What Is Lichen?

Here's everything you need to know about one of nature's most symbiotic partnerships

By Ashia Ajani

January 7, 2024

Sulphur stubble with long green stems and round tops

Sulphur stubble (Chaenotheca furfuracea) | Photo by Stephen Sharnoff

During a stroll through a city or a forest, one may encounter fuzzy growths on trees and rocks alike. Are they lichens? Mosses? Algae? Often, people use these words interchangeably, but each refers to a distinct organism with its own raison d'être. Mosses are singular organisms; lichens are composites. A lichen is formed when fungi and algae (or cyanobacteria) enter a symbiotic partnership: The alga provides nutrients, and the fungus provides a body, or thallus, for the alga.

In her book The Lichen Museum, A. Laurie Palmer invites us to consider lichens' power to awaken our senses and compel us to be unrooted in time. "You are invited to 'occupy' time with lichens where they are, in place, while simultaneously imagining their massive global distribution, neither gathered up nor possessed, but alive locally and all over."

Ashy-colored, yellow, and black map lichen

Map lichen (Rhizocarpon geographicum) | Photo by Stephen Sharnoff

Lichens are everywhere.
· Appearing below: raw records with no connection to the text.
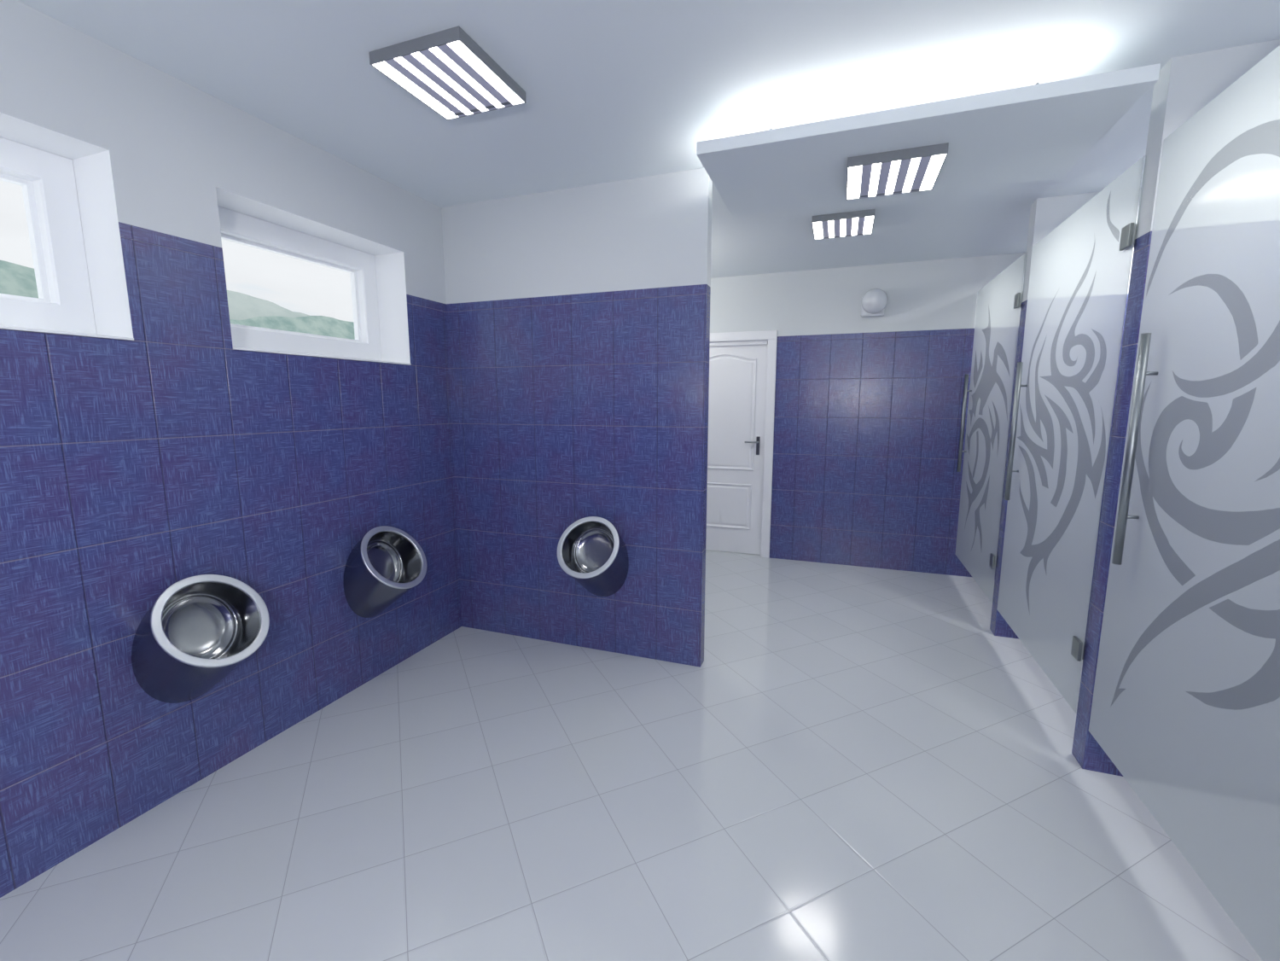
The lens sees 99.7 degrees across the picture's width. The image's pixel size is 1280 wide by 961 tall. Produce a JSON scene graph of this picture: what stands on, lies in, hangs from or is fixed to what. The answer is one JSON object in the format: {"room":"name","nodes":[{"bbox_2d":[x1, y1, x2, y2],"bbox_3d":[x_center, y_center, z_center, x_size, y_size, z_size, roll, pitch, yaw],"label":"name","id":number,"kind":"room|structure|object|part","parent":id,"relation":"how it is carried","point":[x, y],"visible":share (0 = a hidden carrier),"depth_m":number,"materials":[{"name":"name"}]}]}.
{"room":"public restroom","nodes":[
{"label":"public restroom","id":0,"kind":"room"},
{"bbox_2d":[0,0,461,897],"bbox_3d":[-1.623,-0.192,2.426,0.260,2.552,6.588,3,9,20],"label":"wall","id":1,"kind":"structure","parent":0,"point":[130,470],"depth_m":1.92,"materials":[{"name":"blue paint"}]},
{"bbox_2d":[0,137,133,340],"bbox_3d":[-1.983,-0.706,1.379,0.279,0.591,0.933,3,9,20],"label":"window","id":2,"kind":"structure","parent":1,"relation":"in","point":[63,305],"depth_m":1.76,"materials":[{"name":"white plastic"}]},
{"bbox_3d":[-2.070,-0.720,1.410,0.055,0.572,0.932,3,9,20],"label":"frame","id":3,"kind":"part","parent":2,"relation":"part of","materials":[{"name":"white plastic"}]},
{"bbox_3d":[-1.972,-0.427,1.415,0.254,0.029,0.933,3,9,20],"label":"sill","id":4,"kind":"part","parent":2,"relation":"part of","materials":[{"name":"white plastic"}]},
{"bbox_2d":[131,574,269,703],"bbox_3d":[-1.626,0.586,1.988,0.431,0.481,0.358,3,9,20],"label":"urinal","id":5,"kind":"object","parent":1,"relation":"attached to","point":[201,627],"visible":1,"depth_m":1.95,"materials":[{"name":"silver metal"}]},
{"bbox_2d":[162,581,260,658],"bbox_3d":[-1.554,0.524,1.952,0.230,0.295,0.303,3,9,20],"label":"bowl","id":6,"kind":"object","parent":5,"relation":"on","point":[200,619],"depth_m":2.01,"materials":[{"name":"silver metal"}]},
{"bbox_2d":[217,205,411,365],"bbox_3d":[-1.551,-0.872,2.542,0.279,0.591,0.933,3,9,20],"label":"window","id":7,"kind":"structure","parent":1,"relation":"in","point":[236,227],"depth_m":2.62,"materials":[{"name":"white plastic"}]},
{"bbox_3d":[-1.539,-0.594,2.578,0.254,0.029,0.933,3,9,20],"label":"sill","id":8,"kind":"part","parent":7,"relation":"part of","materials":[{"name":"white plastic"}]},
{"bbox_2d":[343,525,426,617],"bbox_3d":[-1.334,0.474,2.775,0.431,0.481,0.358,3,9,20],"label":"urinal","id":9,"kind":"object","parent":1,"relation":"attached to","point":[369,588],"visible":1,"depth_m":2.73,"materials":[{"name":"silver metal"}]},
{"bbox_2d":[366,531,421,582],"bbox_3d":[-1.261,0.412,2.739,0.230,0.295,0.303,3,9,20],"label":"bowl","id":10,"kind":"object","parent":9,"relation":"on","point":[398,555],"depth_m":2.83,"materials":[{"name":"silver metal"}]},
{"bbox_2d":[441,168,712,667],"bbox_3d":[-0.397,-0.286,3.084,1.581,2.552,0.082,3,9,20],"label":"wall partition","id":11,"kind":"structure","parent":0,"point":[578,317],"depth_m":2.99,"materials":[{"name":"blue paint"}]},
{"bbox_2d":[556,516,628,596],"bbox_3d":[-0.246,0.437,3.028,0.358,0.481,0.431,3,9,20],"label":"urinal","id":12,"kind":"object","parent":11,"relation":"attached to","point":[590,549],"visible":1,"depth_m":3.00,"materials":[{"name":"silver metal"}]},
{"bbox_2d":[562,521,613,572],"bbox_3d":[-0.272,0.382,2.947,0.303,0.295,0.230,3,9,20],"label":"bowl","id":13,"kind":"object","parent":12,"relation":"on","point":[587,546],"depth_m":3.02,"materials":[{"name":"silver metal"}]},
{"bbox_2d":[0,549,1262,960],"bbox_3d":[0.622,1.229,1.859,4.520,0.100,6.708,3,9,20],"label":"floor","id":14,"kind":"structure","parent":0,"point":[853,765],"depth_m":1.86,"materials":[{"name":"white tile"}]},
{"bbox_2d":[17,0,1279,278],"bbox_3d":[0.622,-1.397,1.484,4.520,0.100,6.708,3,9,20],"label":"ceiling","id":15,"kind":"structure","parent":0,"point":[615,90],"depth_m":1.87,"materials":[{"name":"white paint"}]},
{"bbox_2d":[369,25,526,120],"bbox_3d":[-0.645,-1.381,1.859,0.352,0.038,0.372,3,9,20],"label":"recessed light","id":16,"kind":"object","parent":15,"relation":"in","point":[446,70],"visible":1,"depth_m":1.80,"materials":[{"name":"grey plastic"}]},
{"bbox_2d":[373,61,458,118],"bbox_3d":[-0.782,-1.375,1.911,0.052,0.003,0.364,3,9,20],"label":"diffuser","id":17,"kind":"object","parent":16,"relation":"attached to","point":[387,68],"depth_m":1.89,"materials":[{"name":"white plastic"}]},
{"bbox_2d":[395,57,472,114],"bbox_3d":[-0.708,-1.371,1.884,0.032,0.003,0.364,3,9,20],"label":"diffuser","id":18,"kind":"object","parent":16,"relation":"attached to","point":[405,64],"depth_m":1.87,"materials":[{"name":"white plastic"}]},
{"bbox_2d":[412,52,488,110],"bbox_3d":[-0.643,-1.367,1.861,0.032,0.003,0.364,3,9,20],"label":"diffuser","id":19,"kind":"object","parent":16,"relation":"attached to","point":[423,60],"depth_m":1.84,"materials":[{"name":"white plastic"}]},
{"bbox_2d":[429,46,504,107],"bbox_3d":[-0.579,-1.364,1.837,0.032,0.003,0.364,3,9,20],"label":"diffuser","id":20,"kind":"object","parent":16,"relation":"attached to","point":[439,54],"depth_m":1.82,"materials":[{"name":"white plastic"}]},
{"bbox_2d":[447,40,523,104],"bbox_3d":[-0.506,-1.360,1.811,0.048,0.003,0.364,3,9,20],"label":"diffuser","id":21,"kind":"object","parent":16,"relation":"attached to","point":[464,51],"depth_m":1.79,"materials":[{"name":"white plastic"}]},
{"bbox_2d":[811,209,875,239],"bbox_3d":[1.272,-1.599,3.390,0.352,0.038,0.372,3,9,20],"label":"recessed light","id":22,"kind":"object","parent":15,"relation":"in","point":[857,223],"visible":1,"depth_m":3.32,"materials":[{"name":"grey plastic"}]},
{"bbox_2d":[812,221,823,238],"bbox_3d":[1.135,-1.593,3.442,0.052,0.003,0.364,3,9,20],"label":"diffuser","id":23,"kind":"object","parent":22,"relation":"attached to","point":[817,227],"depth_m":3.43,"materials":[{"name":"white plastic"}]},
{"bbox_2d":[827,220,834,237],"bbox_3d":[1.210,-1.589,3.415,0.032,0.003,0.364,3,9,20],"label":"diffuser","id":24,"kind":"object","parent":22,"relation":"attached to","point":[830,223],"depth_m":3.40,"materials":[{"name":"white plastic"}]},
{"bbox_2d":[840,219,845,236],"bbox_3d":[1.274,-1.586,3.392,0.032,0.003,0.364,3,9,20],"label":"diffuser","id":25,"kind":"object","parent":22,"relation":"attached to","point":[842,221],"depth_m":3.39,"materials":[{"name":"white plastic"}]},
{"bbox_2d":[851,217,858,235],"bbox_3d":[1.339,-1.583,3.368,0.032,0.003,0.364,3,9,20],"label":"diffuser","id":26,"kind":"object","parent":22,"relation":"attached to","point":[854,220],"depth_m":3.36,"materials":[{"name":"white plastic"}]},
{"bbox_2d":[862,215,873,233],"bbox_3d":[1.411,-1.579,3.342,0.048,0.003,0.364,3,9,20],"label":"diffuser","id":27,"kind":"object","parent":22,"relation":"attached to","point":[868,221],"depth_m":3.32,"materials":[{"name":"white plastic"}]},
{"bbox_2d":[696,63,1160,216],"bbox_3d":[1.019,-1.367,2.205,1.425,0.162,0.755,3,9,20],"label":"panel","id":28,"kind":"object","parent":15,"relation":"hanging from","point":[1038,131],"visible":1,"depth_m":2.01,"materials":[{"name":"white paint"}]},
{"bbox_2d":[846,142,948,199],"bbox_3d":[1.049,-1.273,2.248,0.352,0.038,0.372,3,9,20],"label":"ceiling lamp","id":29,"kind":"object","parent":28,"relation":"attached to","point":[913,169],"visible":1,"depth_m":2.18,"materials":[{"name":"grey plastic"}]},
{"bbox_2d":[847,165,861,198],"bbox_3d":[0.912,-1.266,2.300,0.052,0.003,0.364,3,9,20],"label":"diffuser","id":30,"kind":"object","parent":29,"relation":"attached to","point":[854,172],"depth_m":2.29,"materials":[{"name":"white plastic"}]},
{"bbox_2d":[868,162,881,196],"bbox_3d":[0.986,-1.263,2.273,0.032,0.003,0.364,3,9,20],"label":"diffuser","id":31,"kind":"object","parent":29,"relation":"attached to","point":[875,169],"depth_m":2.26,"materials":[{"name":"white plastic"}]},
{"bbox_2d":[885,160,901,194],"bbox_3d":[1.051,-1.259,2.249,0.032,0.003,0.364,3,9,20],"label":"diffuser","id":32,"kind":"object","parent":29,"relation":"attached to","point":[893,167],"depth_m":2.23,"materials":[{"name":"white plastic"}]},
{"bbox_2d":[902,157,920,191],"bbox_3d":[1.115,-1.256,2.226,0.032,0.003,0.364,3,9,20],"label":"diffuser","id":33,"kind":"object","parent":29,"relation":"attached to","point":[911,172],"depth_m":2.21,"materials":[{"name":"white plastic"}]},
{"bbox_2d":[919,153,946,190],"bbox_3d":[1.188,-1.252,2.199,0.048,0.003,0.364,3,9,20],"label":"diffuser","id":34,"kind":"object","parent":29,"relation":"attached to","point":[933,163],"depth_m":2.17,"materials":[{"name":"white plastic"}]},
{"bbox_2d":[709,252,1026,579],"bbox_3d":[1.773,-0.522,4.737,4.500,2.552,0.140,3,9,20],"label":"wall","id":35,"kind":"structure","parent":0,"point":[868,415],"depth_m":4.60,"materials":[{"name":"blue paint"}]},
{"bbox_2d":[705,330,777,558],"bbox_3d":[0.783,-0.331,5.119,0.952,2.065,0.146,3,9,20],"label":"door","id":36,"kind":"structure","parent":35,"relation":"in","point":[742,365],"depth_m":5.03,"materials":[{"name":"white paint"}]},
{"bbox_3d":[0.780,0.239,5.188,0.568,0.433,0.011,3,9,20],"label":"panel","id":37,"kind":"part","parent":36,"relation":"part of","materials":[{"name":"white paint"}]},
{"bbox_3d":[0.780,-0.640,5.062,0.592,1.076,0.011,3,9,20],"label":"panel","id":38,"kind":"part","parent":36,"relation":"part of","materials":[{"name":"white paint"}]},
{"bbox_3d":[1.031,-0.354,4.982,0.126,0.020,0.050,3,9,20],"label":"lever","id":39,"kind":"part","parent":36,"relation":"part of","materials":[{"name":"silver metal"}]},
{"bbox_3d":[1.090,-0.321,4.994,0.032,0.170,0.008,3,9,20],"label":"handle","id":40,"kind":"part","parent":36,"relation":"part of","materials":[{"name":"grey metal"}]},
{"bbox_2d":[860,288,887,317],"bbox_3d":[1.905,-1.450,4.389,0.196,0.210,0.170,3,9,20],"label":"sconce","id":41,"kind":"object","parent":35,"relation":"attached to","point":[874,302],"visible":1,"depth_m":4.34,"materials":[{"name":"white glass"}]},
{"bbox_2d":[989,186,1141,639],"bbox_3d":[2.832,-0.275,3.003,1.303,2.552,0.110,3,9,20],"label":"wall","id":42,"kind":"structure","parent":0,"point":[1047,213],"depth_m":3.08,"materials":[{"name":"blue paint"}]},
{"bbox_2d":[955,252,1025,602],"bbox_3d":[2.405,-0.349,3.808,0.063,2.106,1.180,3,9,20],"label":"door","id":43,"kind":"structure","parent":42,"relation":"in","point":[998,305],"depth_m":3.69,"materials":[{"name":"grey glass"}]},
{"bbox_3d":[2.557,-0.450,4.280,0.025,0.767,0.025,3,9,20],"label":"handle","id":44,"kind":"part","parent":43,"relation":"part of","materials":[{"name":"silver metal"}]},
{"bbox_2d":[1071,39,1279,776],"bbox_3d":[2.376,-0.100,1.779,1.303,2.552,0.105,3,9,20],"label":"wall","id":45,"kind":"structure","parent":0,"point":[1185,84],"depth_m":1.91,"materials":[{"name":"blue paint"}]},
{"bbox_2d":[997,156,1144,713],"bbox_3d":[1.955,-0.176,2.600,0.064,2.106,1.190,3,9,20],"label":"door","id":46,"kind":"structure","parent":45,"relation":"in","point":[1067,372],"depth_m":2.42,"materials":[{"name":"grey glass"}]},
{"bbox_3d":[2.089,-0.270,3.022,0.025,0.767,0.025,3,9,20],"label":"handle","id":47,"kind":"part","parent":46,"relation":"part of","materials":[{"name":"silver metal"}]},
{"bbox_3d":[1.923,0.075,0.560,1.303,2.552,0.110,3,9,20],"label":"wall","id":48,"kind":"structure","parent":0,"visible":0},
{"bbox_2d":[1088,45,1279,960],"bbox_3d":[1.510,-0.005,1.404,0.064,2.106,1.144,3,9,20],"label":"door","id":49,"kind":"structure","parent":48,"relation":"in","point":[1185,706],"depth_m":1.48,"materials":[{"name":"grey glass"}]},
{"bbox_3d":[1.633,-0.095,1.798,0.025,0.767,0.025,3,9,20],"label":"handle","id":50,"kind":"part","parent":49,"relation":"part of","materials":[{"name":"silver metal"}]},
{"bbox_3d":[1.653,0.123,1.821,0.042,0.012,0.012,3,9,20],"label":"post","id":51,"kind":"part","parent":49,"relation":"part of","materials":[{"name":"silver metal"}]},
{"bbox_3d":[1.653,-0.347,1.754,0.042,0.012,0.012,3,9,20],"label":"post","id":52,"kind":"part","parent":49,"relation":"part of","materials":[{"name":"silver metal"}]},
{"label":"outside","id":53,"kind":"structure","parent":0,"visible":0},
{"label":"ground","id":54,"kind":"structure","parent":53,"visible":0},
{"bbox_2d":[0,260,354,339],"bbox_3d":[-83.839,-11.994,43.177,32.400,21.576,260.000,3,9,20],"label":"hill","id":55,"kind":"structure","parent":54,"relation":"on","point":[15,279],"depth_m":90.96,"materials":[{"name":"green plant"}]},
{"bbox_2d":[226,290,309,319],"bbox_3d":[-195.240,-30.050,92.809,75.600,54.126,560.000,3,9,20],"label":"ridge","id":56,"kind":"object","parent":54,"relation":"on","point":[241,306],"visible":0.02,"depth_m":201.52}
]}
There are around 15,000 species, and they come in just about every size, shape, and color. One can find them in alpine regions, in intertidal zones, splayed across the walls of old buildings, and even making a home out of rotting clothes. The elegant sunburst lichen (Xanthoria elegans) often grows near rodent and bird perches. Brown-eyed sunshine (Vulpicida canadensis) is found in coniferous forests near water, covering branches in yellow-green fuzz. As primary colonizing species in most environments, lichens influence soil formation through a process of decomposition. That in turn helps create the right conditions for other organisms to occupy the area.

Yellow and brown leafy brown-eyed sunshine

Brown-eyed sunshine (Vulpicida canadensis) | Photo by Stephen Sharnoff

Lichens are evidence of life enduring. But they are not immune to the impacts of human activity. They are sensitive to air pollution, and they bioaccumulate heavy metals such as cadmium and lead. Mountain crab-eye (Acroscyphus sphaerophoroides) is increasingly threatened by human development such as roads and mines.

Lichens are often keystone species: They provide food for some animals, shelter for others. They protect trees in inclement conditions. Lichens are the threads that hold the fabric of life together. Ranging from small clusters to vast, fiberlike tendrils, lichens adapt in response to ecological relations and re-create themselves in collaboration with surrounding stimuli. We are only beginning to understand their capacity for renewal.

Bright-orange elegant sunburst

Elegant sunburst (Xanthoria elegans) | Photo by Stephen Sharnoff

As essential as they are, lichens are also just fun to look at. On a walk one day, I was enchanted by the powdery chartreuse explosion of one species on a Douglas fir. Soon after, a hummingbird arrived to share my enthusiasm—picking at the hairy threads for its nest. Lichens serve as a reminder that beauty and survival are inextricably intertwined. They remind us of the interdependence of a world not fixed in time but infinitely linked in a delightful web of partnership and contingency.

There are about 3,600 lichen species in North America.

The US Forest Service National Lichens and Air Quality Database and Clearinghouse helps federal land managers assess the ecological impacts of air pollutants using lichen data.

Map lichen (Rhizocarpon geographicum) in the Arctic is believed to be about 8,600 years old, making it one of the oldest organisms on Earth.